The inquest came as Mehta said he ‘intends to move at full deliberate speed’ towards an initial trial of Rhodes and four co-defendants scheduled for September 26. All parties have said they believe a trial could proceed despite the scheduled release that month of a public report and approximately 1,000 transcripts of witness interviews by a House committee investigating the events of January 6, which this week caused the postponement. of the scheduled seditious conspiracy trial of the accused members of the Proud Boys from August to December.
Also on Friday, the Justice Department announced the arrest of an Indiana man whom Rhodes allegedly chose as its “chief operating officer” on Jan. 6 and who has served in the past as a spokesman for the Oath Keepers.
Michael Greene, 39, of Indianapolis, was apprehended Thursday and added to a second eight-person indictment against alleged Oath Keepers associates originally charged with the Rhodes group but later separated in a separate case.
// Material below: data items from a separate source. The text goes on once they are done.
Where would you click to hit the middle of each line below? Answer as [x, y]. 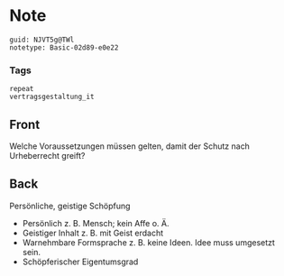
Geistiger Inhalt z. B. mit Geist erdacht [93, 233]
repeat [22, 89]
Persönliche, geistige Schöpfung [70, 206]
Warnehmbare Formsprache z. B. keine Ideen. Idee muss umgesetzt [148, 242]
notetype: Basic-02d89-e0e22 [64, 47]
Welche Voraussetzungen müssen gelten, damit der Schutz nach [130, 146]
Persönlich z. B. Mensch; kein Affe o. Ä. [96, 223]
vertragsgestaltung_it [52, 97]
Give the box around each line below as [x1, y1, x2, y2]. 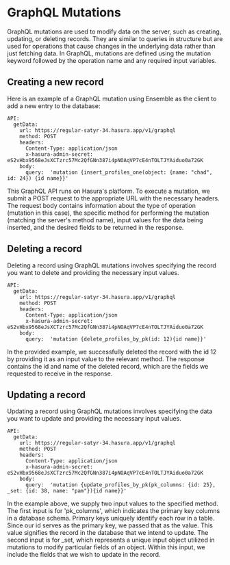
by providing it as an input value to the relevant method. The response [7, 354, 205, 363]
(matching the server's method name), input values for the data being [7, 215, 203, 224]
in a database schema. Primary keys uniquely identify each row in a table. [7, 514, 215, 523]
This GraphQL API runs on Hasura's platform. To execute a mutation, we [7, 187, 210, 195]
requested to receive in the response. [7, 369, 113, 378]
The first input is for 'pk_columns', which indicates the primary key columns [7, 507, 220, 515]
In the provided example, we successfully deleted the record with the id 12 [7, 347, 217, 356]
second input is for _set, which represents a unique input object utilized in [7, 536, 215, 544]

Previously identified in government documents only as “Person 10” or “Whip,” Greene has been charged with five counts, including conspiracy and aiding and abetting the obstruction of official congressional process and suppressing evidence of his cell phone.
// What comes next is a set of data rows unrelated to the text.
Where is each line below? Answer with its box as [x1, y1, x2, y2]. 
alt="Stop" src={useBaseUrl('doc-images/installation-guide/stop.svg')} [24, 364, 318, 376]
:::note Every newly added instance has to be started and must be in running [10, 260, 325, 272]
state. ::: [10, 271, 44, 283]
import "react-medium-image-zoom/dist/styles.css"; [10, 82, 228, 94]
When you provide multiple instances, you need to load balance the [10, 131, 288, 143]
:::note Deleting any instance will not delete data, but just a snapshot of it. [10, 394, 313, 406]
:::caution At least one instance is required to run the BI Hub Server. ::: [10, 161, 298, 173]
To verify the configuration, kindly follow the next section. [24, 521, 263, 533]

“Attention,” Rhodes sent a cryptic leadership message on Signal on January 5, 2021, according to the charging documents, “Whip is now in charge of the op.”
“Storming the capitol,” Greene wrote in two texts sent with photographs at 1:42 p.m. and 3:05 p.m., covering the burglary on the west side of the Capitol at 2:13 p.m. and the breach at 2:39 p.m. Rotunda doors on the east side were allegedly joined by co-defendant Oath Keepers, according to the indictment. “There,” he reportedly wrote at 3:08 p.m., adding, “[Messed] Nancy office” and “Congress evacuated”.
Greene notably was not charged with a seditious conspiracy like Rhodes and his co-defendants were. The new indictment alleges that Greene joined Rhodes and others in making plans to bring weapons, drive from a hotel in Virginia to the Capitol area, enter restricted Capitol grounds and direct each other and the co-conspirators to meet them there.
The founder of Oath Keepers, his associates have exchanged 19 calls since the Jan. 6 riot began through a breach, prosecutors say
A former Army explosives expert and Blackwater contractor, also known as Michael Simmons, Greene, like Rhodes, spoke to the FBI before his arrest and testified before the House Select Committee on investigate the events of January 6. Greene, who did not plead guilty, said he didn’t know the members entered the Capitol until after. Greene added that those who did it went rogue and that Rhodes did not order Kelly Meggs to do it.
The new indictment adds details about the role of a cooperating co-defendant and alleged deputy team leader who pleaded guilty, Alabama Chief Joshua James. James called Greene at 2:33 p.m., before leading a second “stack” or group of Oathkeepers associates to the east doors of the Rotunda, which they later entered, according to the indictment.
A lawyer for Greene could not immediately be reached for comment on Friday.